══ DATA PROVIDED

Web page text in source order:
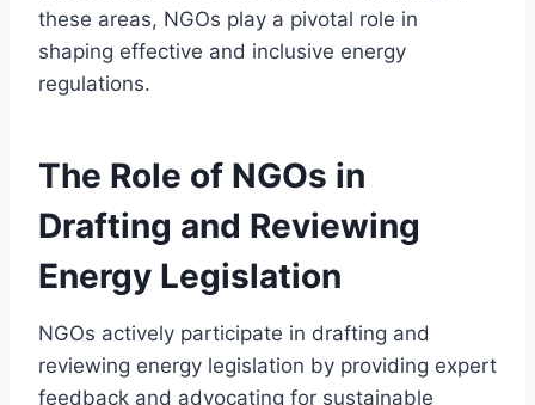
these areas, NGOs play a pivotal role in
shaping effective and inclusive energy
regulations.
The Role of NGOs in
Drafting and Reviewing
Energy Legislation
NGOs actively participate in drafting and
reviewing energy legislation by providing expert
feedback and advocating for sustainable
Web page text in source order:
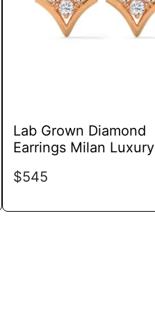
Lab Grown Diamond
Earrings Milan Luxury
$545
options
page
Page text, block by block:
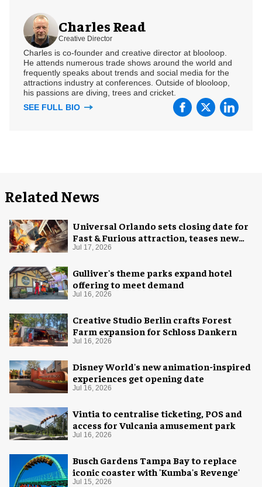
Charles Read
Creative Director
Charles is co-founder and creative director at blooloop.
He attends numerous trade shows around the world and
frequently speaks about trends and social media for the
attractions industry at conferences. Outside of blooloop,
his passions are diving, trees and cricket.
SEE FULL BIO
Related News
Universal Orlando sets closing date for
Fast & Furious attraction, teases new
coaster
Jul 17, 2026
Gulliver's theme parks expand hotel
offering to meet demand
Jul 16, 2026
Creative Studio Berlin crafts Forest
Farm expansion for Schloss Dankern
Jul 16, 2026
Disney World's new animation-inspired
experiences get opening date
Jul 16, 2026
Vintia to centralise ticketing, POS and
access for Vulcania amusement park
Jul 16, 2026
Busch Gardens Tampa Bay to replace
iconic coaster with 'Kumba's Revenge'
Jul 15, 2026
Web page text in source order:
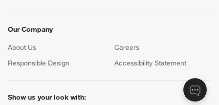
Our Company
About Us Careers
Responsible Design
Accessibility Statement
Show us your look with:
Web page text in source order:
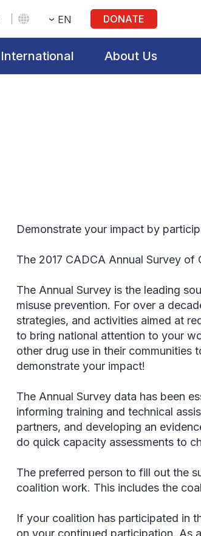
EN DONATE
International About Us
Demonstrate your impact by
The 2017 CADCA Annual Survey
The Annual Survey is the leading
misuse prevention. For over a
strategies, and activities aimed at
to bring national attention to your
other drug use in their communities
demonstrate your impact!
The Annual Survey data has been
informing training and technical
partners, and developing an
do quick capacity assessments to
The preferred person to fill out the
coalition work. This includes the
If your coalition has participated in
on your continued participation. As
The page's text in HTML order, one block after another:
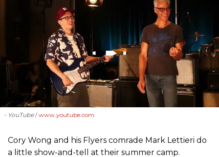
- YouTube www.youtube.com
Cory Wong and his Flyers comrade Mark Lettieri do
a little show-and-tell at their summer camp.
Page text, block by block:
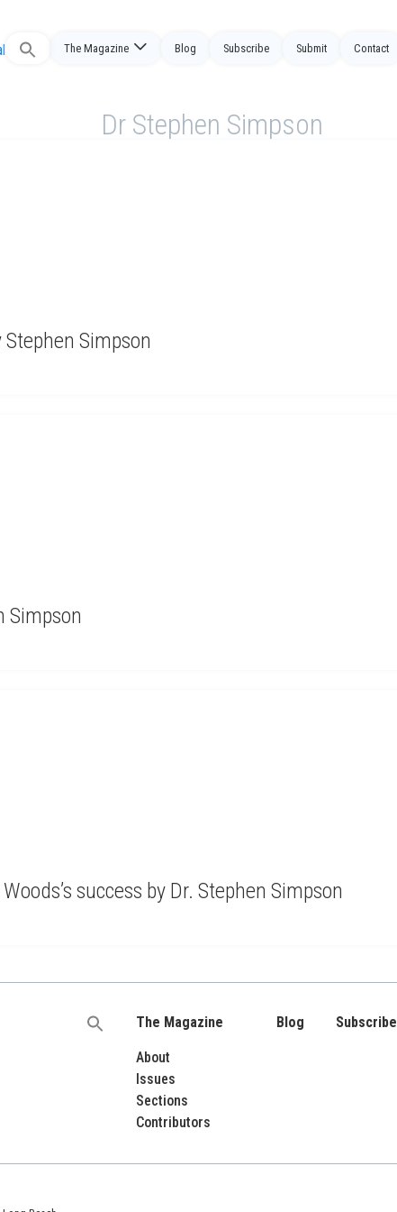
Search
The Magazine Blog Subscribe Submit Contact
Dr Stephen Simpson
Simpson
Simpson
success by Dr. Stephen Simpson
Search
The Magazine
About
Issues
Sections
Contributors
Blog Subscribe
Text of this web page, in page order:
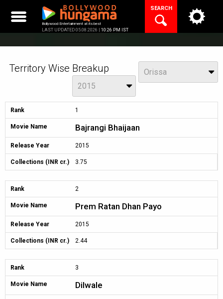
content
Bollywood Entertainment at its best
LAST UPDATED 05.08.2026 | 10:26 PM IST
SEARCH
Territory Wise Breakup Orissa
2015
Rank 1
Movie Name Bajrangi Bhaijaan
Release Year 2015
Collections (INR cr.) 3.75
Rank 2
Movie Name Prem Ratan Dhan Payo
Release Year 2015
Collections (INR cr.) 2.44
Rank 3
Movie Name Dilwale
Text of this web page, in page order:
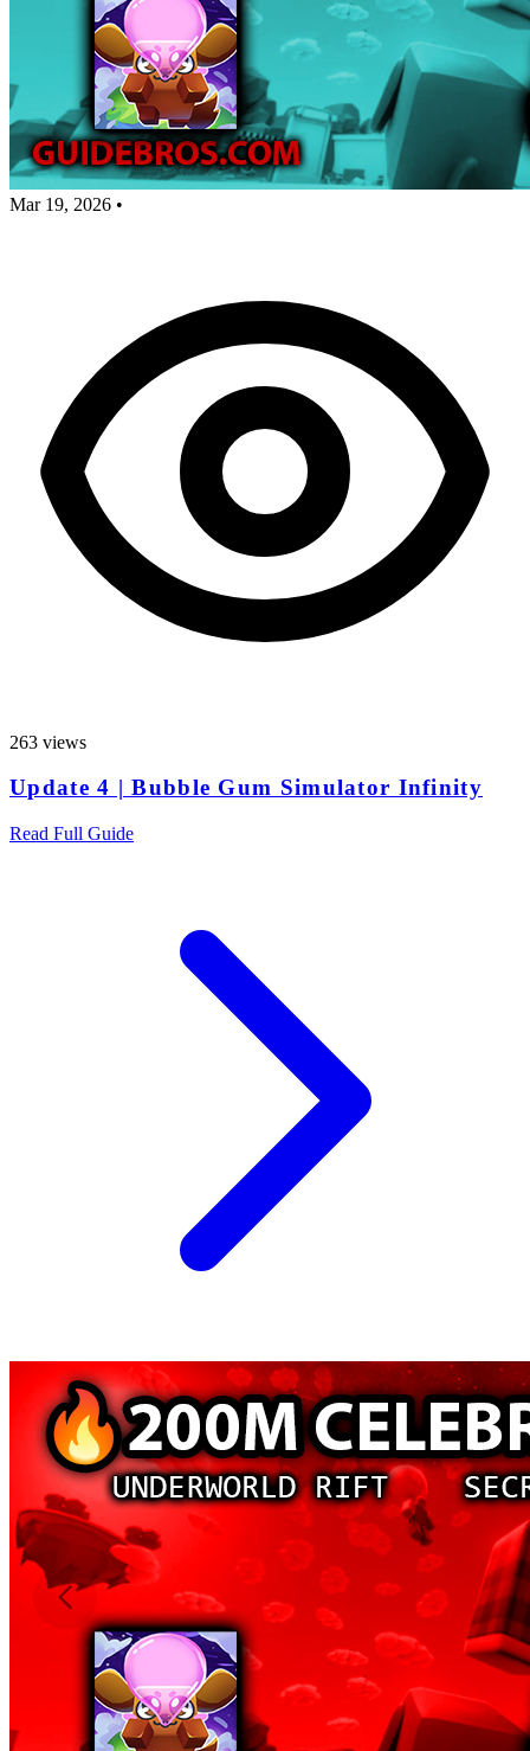
Mar 19, 2026 •
263 views
Update 4 | Bubble Gum Simulator Infinity
Read Full Guide
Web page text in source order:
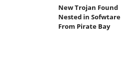
New Trojan Found
Nested in Sofwtare
From Pirate Bay
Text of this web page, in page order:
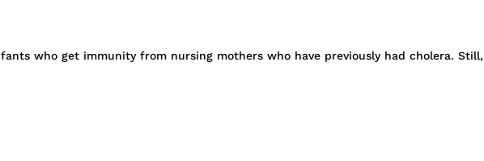
who get immunity from nursing mothers who have previously had cholera.
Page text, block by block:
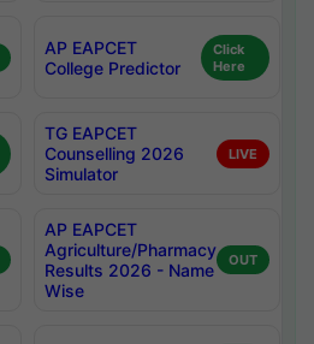
AP EAPCET
College Predictor
Click
Here
TG EAPCET
Counselling 2026
Simulator
LIVE
AP EAPCET
Agriculture/Pharmacy
Results 2026 - Name
Wise
OUT
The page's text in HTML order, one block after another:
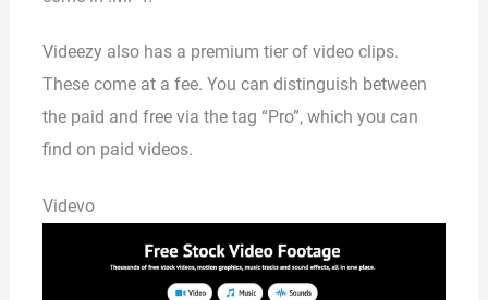
Videezy also has a premium tier of video clips.
These come at a fee. You can distinguish between
the paid and free via the tag “Pro”, which you can
find on paid videos.
Videvo
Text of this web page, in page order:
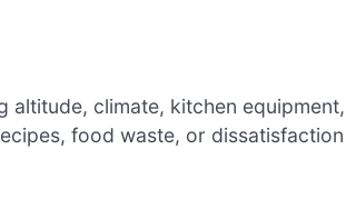
altitude, climate, kitchen equipment,
food waste, or dissatisfaction
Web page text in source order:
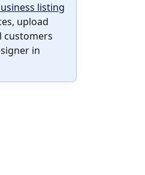
listing
upload
customers
in
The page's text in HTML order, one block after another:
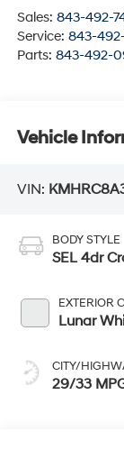
Sales: 843-492-
Service: 843-
Parts: 843-492-
Vehicle
VIN:
BODY STYLE
SEL 4dr
EXTERIOR
Lunar
CITY/
29/33
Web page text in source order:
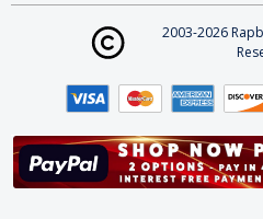
2003-2026
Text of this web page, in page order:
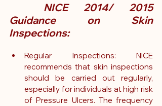
Guidance on Skin
Inspections:
Regular Inspections: NICE
recommends that skin inspections
should be carried out regularly,
especially for individuals at high risk
of Pressure Ulcers. The frequency
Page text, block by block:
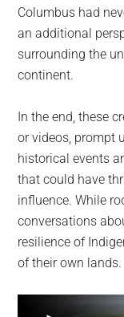
Columbus had
an additional
surrounding the
continent.
In the end, these
or videos, prompt
historical events
that could have
influence. While
conversations
resilience of
of their own lands.
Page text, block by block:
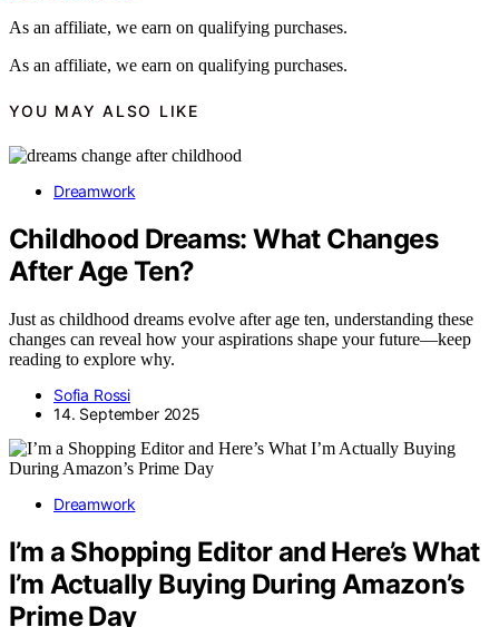
As an affiliate, we earn on qualifying purchases.
As an affiliate, we earn on qualifying purchases.
YOU MAY ALSO LIKE
Dreamwork
Childhood Dreams: What Changes
After Age Ten?
Just as childhood dreams evolve after age ten, understanding these
changes can reveal how your aspirations shape your future—keep
reading to explore why.
Sofia Rossi
14. September 2025
Dreamwork
I’m a Shopping Editor and Here’s What
I’m Actually Buying During Amazon’s
Prime Day
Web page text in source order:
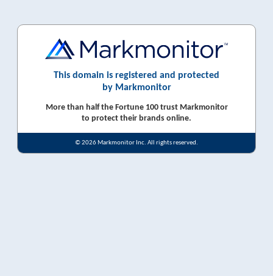
This domain is registered and protected
by Markmonitor
More than half the Fortune 100 trust Markmonitor
to protect their brands online.
© 2026 Markmonitor Inc. All rights reserved.
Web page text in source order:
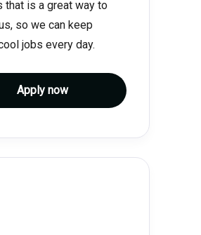
that is a great way to
so we can keep
jobs every day.
Apply now
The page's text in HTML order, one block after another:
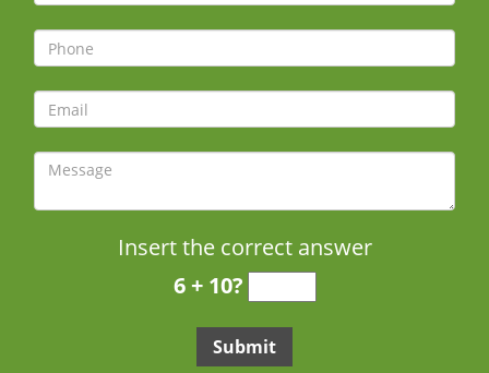
Insert the correct answer
6 + 10?

════

## WORK INSTRUCTIONS:
Each entry is to be output exactly, and no picture is to appear.

## PROBLEM SOLUTION:
Web page text in source order:
these areas, NGOs play a pivotal role in
shaping effective and inclusive energy
regulations.
The Role of NGOs in
Drafting and Reviewing
Energy Legislation
NGOs actively participate in drafting and
reviewing energy legislation by providing expert
feedback and advocating for sustainable
Web page text in source order:
Lab Grown Diamond
Earrings Milan Luxury
$545
options
page
Page text, block by block:
Charles Read
Creative Director
Charles is co-founder and creative director at blooloop.
He attends numerous trade shows around the world and
frequently speaks about trends and social media for the
attractions industry at conferences. Outside of blooloop,
his passions are diving, trees and cricket.
SEE FULL BIO
Related News
Universal Orlando sets closing date for
Fast & Furious attraction, teases new
coaster
Jul 17, 2026
Gulliver's theme parks expand hotel
offering to meet demand
Jul 16, 2026
Creative Studio Berlin crafts Forest
Farm expansion for Schloss Dankern
Jul 16, 2026
Disney World's new animation-inspired
experiences get opening date
Jul 16, 2026
Vintia to centralise ticketing, POS and
access for Vulcania amusement park
Jul 16, 2026
Busch Gardens Tampa Bay to replace
iconic coaster with 'Kumba's Revenge'
Jul 15, 2026
Web page text in source order:
Our Company
About Us Careers
Responsible Design
Accessibility Statement
Show us your look with:
Web page text in source order:
EN DONATE
International About Us
Demonstrate your impact by
The 2017 CADCA Annual Survey
The Annual Survey is the leading
misuse prevention. For over a
strategies, and activities aimed at
to bring national attention to your
other drug use in their communities
demonstrate your impact!
The Annual Survey data has been
informing training and technical
partners, and developing an
do quick capacity assessments to
The preferred person to fill out the
coalition work. This includes the
If your coalition has participated in
on your continued participation. As
The page's text in HTML order, one block after another:
- YouTube www.youtube.com
Cory Wong and his Flyers comrade Mark Lettieri do
a little show-and-tell at their summer camp.
Page text, block by block:
Search
The Magazine Blog Subscribe Submit Contact
Dr Stephen Simpson
Simpson
Simpson
success by Dr. Stephen Simpson
Search
The Magazine
About
Issues
Sections
Contributors
Blog Subscribe
Text of this web page, in page order:
content
Bollywood Entertainment at its best
LAST UPDATED 05.08.2026 | 10:26 PM IST
SEARCH
Territory Wise Breakup Orissa
2015
Rank 1
Movie Name Bajrangi Bhaijaan
Release Year 2015
Collections (INR cr.) 3.75
Rank 2
Movie Name Prem Ratan Dhan Payo
Release Year 2015
Collections (INR cr.) 2.44
Rank 3
Movie Name Dilwale
Text of this web page, in page order:
Mar 19, 2026 •
263 views
Update 4 | Bubble Gum Simulator Infinity
Read Full Guide
Web page text in source order:
New Trojan Found
Nested in Sofwtare
From Pirate Bay
Text of this web page, in page order:
who get immunity from nursing mothers who have previously had cholera.
Page text, block by block:
AP EAPCET
College Predictor
Click
Here
TG EAPCET
Counselling 2026
Simulator
LIVE
AP EAPCET
Agriculture/Pharmacy
Results 2026 - Name
Wise
OUT
The page's text in HTML order, one block after another:
Videezy also has a premium tier of video clips.
These come at a fee. You can distinguish between
the paid and free via the tag “Pro”, which you can
find on paid videos.
Videvo
Text of this web page, in page order:
altitude, climate, kitchen equipment,
food waste, or dissatisfaction
Web page text in source order:
listing
upload
customers
in
The page's text in HTML order, one block after another:
Sales: 843-492-
Service: 843-
Parts: 843-492-
Vehicle
VIN:
BODY STYLE
SEL 4dr
EXTERIOR
Lunar
CITY/
29/33
Web page text in source order:
2003-2026
Text of this web page, in page order:
Guidance on Skin
Inspections:
Regular Inspections: NICE
recommends that skin inspections
should be carried out regularly,
especially for individuals at high risk
of Pressure Ulcers. The frequency
Page text, block by block:
Columbus had
an additional
surrounding the
continent.
In the end, these
or videos, prompt
historical events
that could have
influence. While
conversations
resilience of
of their own lands.
Page text, block by block:
As an affiliate, we earn on qualifying purchases.
As an affiliate, we earn on qualifying purchases.
YOU MAY ALSO LIKE
Dreamwork
Childhood Dreams: What Changes
After Age Ten?
Just as childhood dreams evolve after age ten, understanding these
changes can reveal how your aspirations shape your future—keep
reading to explore why.
Sofia Rossi
14. September 2025
Dreamwork
I’m a Shopping Editor and Here’s What
I’m Actually Buying During Amazon’s
Prime Day
Web page text in source order:
This domain is registered and protected
by Markmonitor
More than half the Fortune 100 trust Markmonitor
to protect their brands online.
© 2026 Markmonitor Inc. All rights reserved.
Web page text in source order:
that is a great way to
so we can keep
jobs every day.
Apply now
The page's text in HTML order, one block after another:
Insert the correct answer
6 + 10?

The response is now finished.